I have signed up to do one of these insane obstacle races in 10 weeks’ time. You know – 12 swampy miles punctuated by walls that are too high to get over, slopes too slippery to climb, water too icy to swim in, and wires too electrified to touch (although they will definitely touch, and electrocute, you). I have been assured that when (as in, if) I finish the event I will be overcome by the sense of achievement, and warmth towards my fellow competitors. Currently that feels quite a way off. What I am embarking on is two months of hellish exertion and pain and frustration. I’m trying to do some form of exercise every day, which is bad enough, but even worse is that it means I am obliged to wear sports kit every day.

The words “sports kit” make my heart heavy. They immediately conjure memories of white vests and thick blue shorts with elasticated waists and the terror of forgetting to bring it to school. (“You’ll have to wear this skirt from lost property, etc.”) Frankly, the situation hasn’t improved much. The majority of athletic apparel is in colours made popular by Stabilo. I realise that this is partly for safety, but you can take “being visible” too far. And given the pace I’m going at, I don’t want to draw attention to myself.

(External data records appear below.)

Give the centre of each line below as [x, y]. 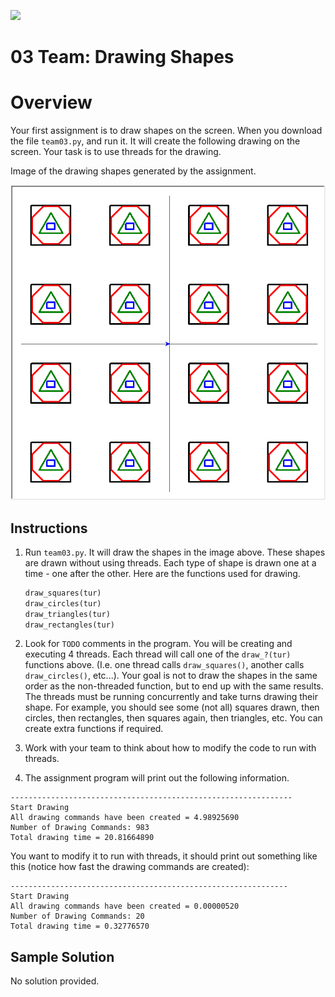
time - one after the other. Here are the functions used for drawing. [162, 573]
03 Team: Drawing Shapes [122, 57]
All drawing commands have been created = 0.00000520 [125, 906]
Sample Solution [62, 956]
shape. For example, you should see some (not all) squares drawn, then [172, 707]
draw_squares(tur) [63, 593]
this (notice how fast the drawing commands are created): [130, 867]
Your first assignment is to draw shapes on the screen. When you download [166, 131]
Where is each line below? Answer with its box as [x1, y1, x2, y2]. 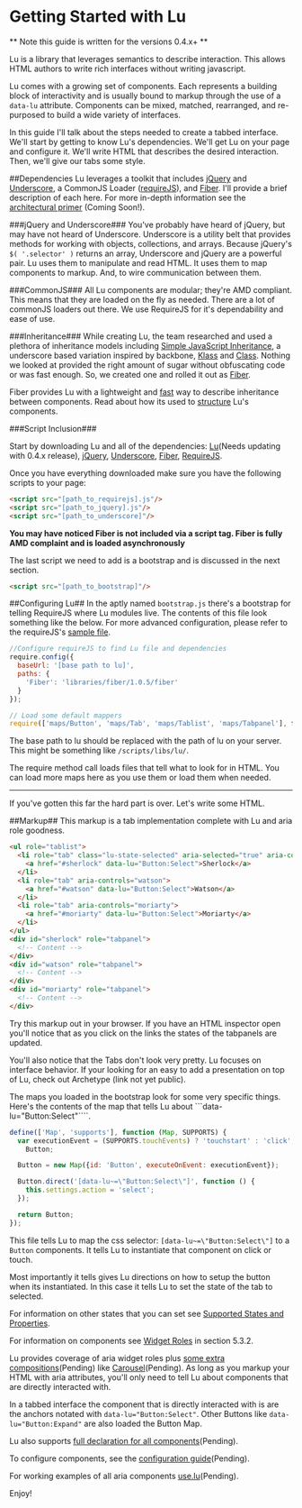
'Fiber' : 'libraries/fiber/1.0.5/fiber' [25, 678, 179, 687]
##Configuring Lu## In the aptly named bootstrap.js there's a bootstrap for [9, 598, 291, 609]
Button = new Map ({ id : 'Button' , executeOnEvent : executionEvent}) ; [17, 1161, 280, 1170]
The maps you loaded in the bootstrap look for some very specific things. [9, 1091, 281, 1101]
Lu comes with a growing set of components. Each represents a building [9, 80, 278, 91]
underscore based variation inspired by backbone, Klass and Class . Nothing [9, 350, 290, 361]
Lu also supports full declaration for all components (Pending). [9, 1435, 238, 1446]
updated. [9, 1037, 43, 1047]
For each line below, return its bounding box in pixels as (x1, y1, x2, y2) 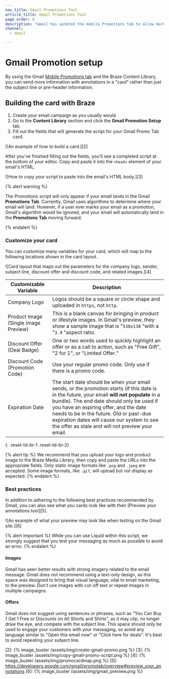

Consequently, I’ve been going for monochrome stuff (sometimes with lurid trainers, for fun). Yesterday I set out for a run in a simple grey marl Nike tee, quite fitted, and came back having sweated so much it was reminiscent of a Rorschach ink test. Not at all flattering. So from now on I’m sticking to white or black, and loose cut, and maybe a Sars mask for disguise purposes.

Gymwear is even trickier. I do more reps of staring at other people’s clothing choices than I do of, say, squats. Recently I was very taken by a man on the shoulder-press machine who was wearing smart black shoes, bootcut jeans and a military-style peacoat, done up to the collar. He would fall asleep for two minutes, then wake up, do some presses, and then go back to sleep again. Pretty lively stuff; hard to recommend. Lots of gym-goers now seem to be wearing “compression” tops and leggings: if you’re in shape it looks great, but if you’re not, you end up resembling an icing bag being squeezed. So I’m steering clear until I’m sufficiently lean.

I had been wearing regular jersey hoodies to go to and from the gym, or run in, but they just aren’t breathable enough. So I was pleased to discover a brand called Arc’teryx, which makes simple, light outdoor gear – but that doesn’t look super outdoorsy. I now have one of their featherweight running jackets that keeps me warm, but not too warm, and dry.

Unfortunately I suspect that getting all the gear together is the easy bit.